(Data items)

>>>

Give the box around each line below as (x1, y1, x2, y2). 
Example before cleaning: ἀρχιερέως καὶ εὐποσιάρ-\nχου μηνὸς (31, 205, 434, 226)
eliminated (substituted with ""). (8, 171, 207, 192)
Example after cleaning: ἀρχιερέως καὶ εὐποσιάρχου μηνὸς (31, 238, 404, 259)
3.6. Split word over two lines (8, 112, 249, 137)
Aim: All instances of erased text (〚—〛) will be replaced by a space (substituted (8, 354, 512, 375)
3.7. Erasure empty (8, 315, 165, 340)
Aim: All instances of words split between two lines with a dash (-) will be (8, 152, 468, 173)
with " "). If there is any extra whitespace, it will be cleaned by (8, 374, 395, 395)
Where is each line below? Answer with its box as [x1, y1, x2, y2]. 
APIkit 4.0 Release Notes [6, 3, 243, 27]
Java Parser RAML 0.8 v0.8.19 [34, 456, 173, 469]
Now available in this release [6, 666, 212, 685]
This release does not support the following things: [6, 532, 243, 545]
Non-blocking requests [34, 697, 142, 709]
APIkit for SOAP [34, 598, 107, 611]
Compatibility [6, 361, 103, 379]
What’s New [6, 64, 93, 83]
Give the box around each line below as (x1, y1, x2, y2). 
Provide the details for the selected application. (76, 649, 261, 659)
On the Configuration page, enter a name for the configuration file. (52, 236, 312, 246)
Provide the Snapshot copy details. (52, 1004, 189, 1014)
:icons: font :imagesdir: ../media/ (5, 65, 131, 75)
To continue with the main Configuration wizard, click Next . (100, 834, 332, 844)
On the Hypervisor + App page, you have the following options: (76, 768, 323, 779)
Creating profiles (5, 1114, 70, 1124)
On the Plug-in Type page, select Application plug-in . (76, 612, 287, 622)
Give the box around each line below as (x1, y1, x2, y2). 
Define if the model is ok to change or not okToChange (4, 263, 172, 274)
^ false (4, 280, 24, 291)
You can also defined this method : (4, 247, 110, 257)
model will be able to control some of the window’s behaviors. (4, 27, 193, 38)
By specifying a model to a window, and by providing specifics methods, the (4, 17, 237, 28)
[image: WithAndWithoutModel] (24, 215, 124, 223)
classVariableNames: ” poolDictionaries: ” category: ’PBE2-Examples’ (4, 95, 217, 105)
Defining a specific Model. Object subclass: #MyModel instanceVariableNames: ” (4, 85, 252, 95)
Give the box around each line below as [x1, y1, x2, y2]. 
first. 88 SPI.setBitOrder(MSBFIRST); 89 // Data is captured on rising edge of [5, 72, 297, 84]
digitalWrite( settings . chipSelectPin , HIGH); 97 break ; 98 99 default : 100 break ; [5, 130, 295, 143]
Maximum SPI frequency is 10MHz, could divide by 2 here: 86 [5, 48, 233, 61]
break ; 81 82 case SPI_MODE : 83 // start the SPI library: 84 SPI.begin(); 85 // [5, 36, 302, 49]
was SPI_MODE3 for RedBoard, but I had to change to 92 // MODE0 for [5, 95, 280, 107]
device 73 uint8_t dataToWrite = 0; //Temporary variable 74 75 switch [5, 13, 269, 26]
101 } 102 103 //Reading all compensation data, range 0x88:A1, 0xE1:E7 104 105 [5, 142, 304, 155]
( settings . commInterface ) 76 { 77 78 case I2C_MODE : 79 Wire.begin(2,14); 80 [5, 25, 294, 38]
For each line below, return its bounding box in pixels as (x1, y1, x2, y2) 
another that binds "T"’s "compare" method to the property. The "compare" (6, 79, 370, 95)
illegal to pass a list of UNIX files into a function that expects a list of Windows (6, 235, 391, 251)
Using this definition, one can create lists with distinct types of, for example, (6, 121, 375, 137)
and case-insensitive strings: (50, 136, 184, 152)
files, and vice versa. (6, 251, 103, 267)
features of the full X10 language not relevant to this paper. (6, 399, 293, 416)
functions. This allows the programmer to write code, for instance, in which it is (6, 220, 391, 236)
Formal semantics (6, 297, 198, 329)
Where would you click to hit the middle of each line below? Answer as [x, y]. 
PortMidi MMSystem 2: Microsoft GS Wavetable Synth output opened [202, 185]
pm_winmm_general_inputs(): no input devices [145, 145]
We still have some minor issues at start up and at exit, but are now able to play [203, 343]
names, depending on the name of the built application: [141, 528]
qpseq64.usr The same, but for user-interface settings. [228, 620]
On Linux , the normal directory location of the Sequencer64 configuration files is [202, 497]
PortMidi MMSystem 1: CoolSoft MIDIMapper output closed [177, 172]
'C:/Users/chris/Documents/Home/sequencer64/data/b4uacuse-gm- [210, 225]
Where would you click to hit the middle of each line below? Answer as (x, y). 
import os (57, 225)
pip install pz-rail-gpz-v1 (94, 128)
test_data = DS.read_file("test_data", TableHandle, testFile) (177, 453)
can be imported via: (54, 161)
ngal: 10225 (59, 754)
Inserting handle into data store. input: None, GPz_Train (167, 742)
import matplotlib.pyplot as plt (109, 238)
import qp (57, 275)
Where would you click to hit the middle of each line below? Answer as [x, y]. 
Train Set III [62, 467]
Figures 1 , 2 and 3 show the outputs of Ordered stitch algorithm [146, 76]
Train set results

<<<

**TASK PROMPT**
Would you please write out the entries again exactly?

**THE COMPLETED TASK**
Give the box around each line below as (x1, y1, x2, y2). 
Example before cleaning: ἀρχιερέως καὶ εὐποσιάρ-\nχου μηνὸς (31, 205, 434, 226)
eliminated (substituted with ""). (8, 171, 207, 192)
Example after cleaning: ἀρχιερέως καὶ εὐποσιάρχου μηνὸς (31, 238, 404, 259)
3.6. Split word over two lines (8, 112, 249, 137)
Aim: All instances of erased text (〚—〛) will be replaced by a space (substituted (8, 354, 512, 375)
3.7. Erasure empty (8, 315, 165, 340)
Aim: All instances of words split between two lines with a dash (-) will be (8, 152, 468, 173)
with " "). If there is any extra whitespace, it will be cleaned by (8, 374, 395, 395)
Where is each line below? Answer with its box as [x1, y1, x2, y2]. 
APIkit 4.0 Release Notes [6, 3, 243, 27]
Java Parser RAML 0.8 v0.8.19 [34, 456, 173, 469]
Now available in this release [6, 666, 212, 685]
This release does not support the following things: [6, 532, 243, 545]
Non-blocking requests [34, 697, 142, 709]
APIkit for SOAP [34, 598, 107, 611]
Compatibility [6, 361, 103, 379]
What’s New [6, 64, 93, 83]
Give the box around each line below as (x1, y1, x2, y2). 
Provide the details for the selected application. (76, 649, 261, 659)
On the Configuration page, enter a name for the configuration file. (52, 236, 312, 246)
Provide the Snapshot copy details. (52, 1004, 189, 1014)
:icons: font :imagesdir: ../media/ (5, 65, 131, 75)
To continue with the main Configuration wizard, click Next . (100, 834, 332, 844)
On the Hypervisor + App page, you have the following options: (76, 768, 323, 779)
Creating profiles (5, 1114, 70, 1124)
On the Plug-in Type page, select Application plug-in . (76, 612, 287, 622)
Give the box around each line below as (x1, y1, x2, y2). 
Define if the model is ok to change or not okToChange (4, 263, 172, 274)
^ false (4, 280, 24, 291)
You can also defined this method : (4, 247, 110, 257)
model will be able to control some of the window’s behaviors. (4, 27, 193, 38)
By specifying a model to a window, and by providing specifics methods, the (4, 17, 237, 28)
[image: WithAndWithoutModel] (24, 215, 124, 223)
classVariableNames: ” poolDictionaries: ” category: ’PBE2-Examples’ (4, 95, 217, 105)
Defining a specific Model. Object subclass: #MyModel instanceVariableNames: ” (4, 85, 252, 95)
Give the box around each line below as [x1, y1, x2, y2]. 
first. 88 SPI.setBitOrder(MSBFIRST); 89 // Data is captured on rising edge of [5, 72, 297, 84]
digitalWrite( settings . chipSelectPin , HIGH); 97 break ; 98 99 default : 100 break ; [5, 130, 295, 143]
Maximum SPI frequency is 10MHz, could divide by 2 here: 86 [5, 48, 233, 61]
break ; 81 82 case SPI_MODE : 83 // start the SPI library: 84 SPI.begin(); 85 // [5, 36, 302, 49]
was SPI_MODE3 for RedBoard, but I had to change to 92 // MODE0 for [5, 95, 280, 107]
device 73 uint8_t dataToWrite = 0; //Temporary variable 74 75 switch [5, 13, 269, 26]
101 } 102 103 //Reading all compensation data, range 0x88:A1, 0xE1:E7 104 105 [5, 142, 304, 155]
( settings . commInterface ) 76 { 77 78 case I2C_MODE : 79 Wire.begin(2,14); 80 [5, 25, 294, 38]
For each line below, return its bounding box in pixels as (x1, y1, x2, y2) 
another that binds "T"’s "compare" method to the property. The "compare" (6, 79, 370, 95)
illegal to pass a list of UNIX files into a function that expects a list of Windows (6, 235, 391, 251)
Using this definition, one can create lists with distinct types of, for example, (6, 121, 375, 137)
and case-insensitive strings: (50, 136, 184, 152)
files, and vice versa. (6, 251, 103, 267)
features of the full X10 language not relevant to this paper. (6, 399, 293, 416)
functions. This allows the programmer to write code, for instance, in which it is (6, 220, 391, 236)
Formal semantics (6, 297, 198, 329)
Where would you click to hit the middle of each line below? Answer as [x, y]. 
PortMidi MMSystem 2: Microsoft GS Wavetable Synth output opened [202, 185]
pm_winmm_general_inputs(): no input devices [145, 145]
We still have some minor issues at start up and at exit, but are now able to play [203, 343]
names, depending on the name of the built application: [141, 528]
qpseq64.usr The same, but for user-interface settings. [228, 620]
On Linux , the normal directory location of the Sequencer64 configuration files is [202, 497]
PortMidi MMSystem 1: CoolSoft MIDIMapper output closed [177, 172]
'C:/Users/chris/Documents/Home/sequencer64/data/b4uacuse-gm- [210, 225]
Where would you click to hit the middle of each line below? Answer as (x, y). 
import os (57, 225)
pip install pz-rail-gpz-v1 (94, 128)
test_data = DS.read_file("test_data", TableHandle, testFile) (177, 453)
can be imported via: (54, 161)
ngal: 10225 (59, 754)
Inserting handle into data store. input: None, GPz_Train (167, 742)
import matplotlib.pyplot as plt (109, 238)
import qp (57, 275)
Where would you click to hit the middle of each line below? Answer as [x, y]. 
Train Set III [62, 467]
Figures 1 , 2 and 3 show the outputs of Ordered stitch algorithm [146, 76]
Train set results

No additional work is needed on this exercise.